* TASK OBJECTIVE
Each entry should be set down again verbatim, with the images omitted.

* THE DATA
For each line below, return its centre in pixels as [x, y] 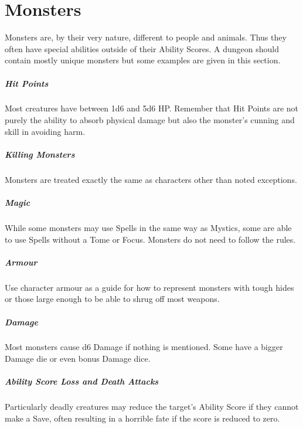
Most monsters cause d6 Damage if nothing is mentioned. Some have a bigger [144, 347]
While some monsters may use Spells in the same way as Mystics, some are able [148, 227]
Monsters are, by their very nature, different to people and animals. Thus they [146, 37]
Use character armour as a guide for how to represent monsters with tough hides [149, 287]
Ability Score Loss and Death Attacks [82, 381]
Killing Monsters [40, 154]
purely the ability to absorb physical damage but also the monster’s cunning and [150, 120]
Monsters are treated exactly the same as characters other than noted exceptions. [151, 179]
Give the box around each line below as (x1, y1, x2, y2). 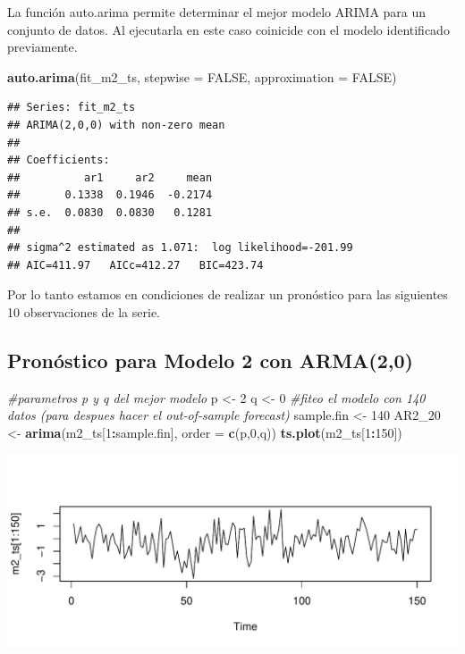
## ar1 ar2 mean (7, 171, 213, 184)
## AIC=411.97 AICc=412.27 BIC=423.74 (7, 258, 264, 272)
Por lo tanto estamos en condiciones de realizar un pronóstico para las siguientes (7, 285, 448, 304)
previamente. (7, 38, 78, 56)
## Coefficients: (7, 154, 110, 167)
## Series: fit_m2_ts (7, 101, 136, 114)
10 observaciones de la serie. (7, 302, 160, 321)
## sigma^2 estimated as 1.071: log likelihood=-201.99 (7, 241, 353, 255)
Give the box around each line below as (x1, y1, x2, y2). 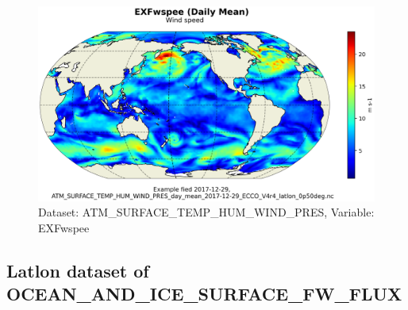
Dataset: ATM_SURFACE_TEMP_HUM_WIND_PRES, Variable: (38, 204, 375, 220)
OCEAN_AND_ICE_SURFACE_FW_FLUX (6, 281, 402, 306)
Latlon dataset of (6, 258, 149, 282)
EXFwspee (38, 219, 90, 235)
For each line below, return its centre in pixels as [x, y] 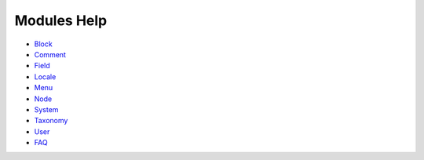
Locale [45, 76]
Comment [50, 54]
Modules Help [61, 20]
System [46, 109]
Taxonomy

* FINISHED EXERCISE
For each line below, return its centre in pixels as [x, y] 
Most monsters cause d6 Damage if nothing is mentioned. Some have a bigger [144, 347]
While some monsters may use Spells in the same way as Mystics, some are able [148, 227]
Monsters are, by their very nature, different to people and animals. Thus they [146, 37]
Use character armour as a guide for how to represent monsters with tough hides [149, 287]
Ability Score Loss and Death Attacks [82, 381]
Killing Monsters [40, 154]
purely the ability to absorb physical damage but also the monster’s cunning and [150, 120]
Monsters are treated exactly the same as characters other than noted exceptions. [151, 179]
Give the box around each line below as (x1, y1, x2, y2). 
## ar1 ar2 mean (7, 171, 213, 184)
## AIC=411.97 AICc=412.27 BIC=423.74 (7, 258, 264, 272)
Por lo tanto estamos en condiciones de realizar un pronóstico para las siguientes (7, 285, 448, 304)
previamente. (7, 38, 78, 56)
## Coefficients: (7, 154, 110, 167)
## Series: fit_m2_ts (7, 101, 136, 114)
10 observaciones de la serie. (7, 302, 160, 321)
## sigma^2 estimated as 1.071: log likelihood=-201.99 (7, 241, 353, 255)
Give the box around each line below as (x1, y1, x2, y2). 
Dataset: ATM_SURFACE_TEMP_HUM_WIND_PRES, Variable: (38, 204, 375, 220)
OCEAN_AND_ICE_SURFACE_FW_FLUX (6, 281, 402, 306)
Latlon dataset of (6, 258, 149, 282)
EXFwspee (38, 219, 90, 235)
For each line below, return its centre in pixels as [x, y] 
Locale [45, 76]
Comment [50, 54]
Modules Help [61, 20]
System [46, 109]
Taxonomy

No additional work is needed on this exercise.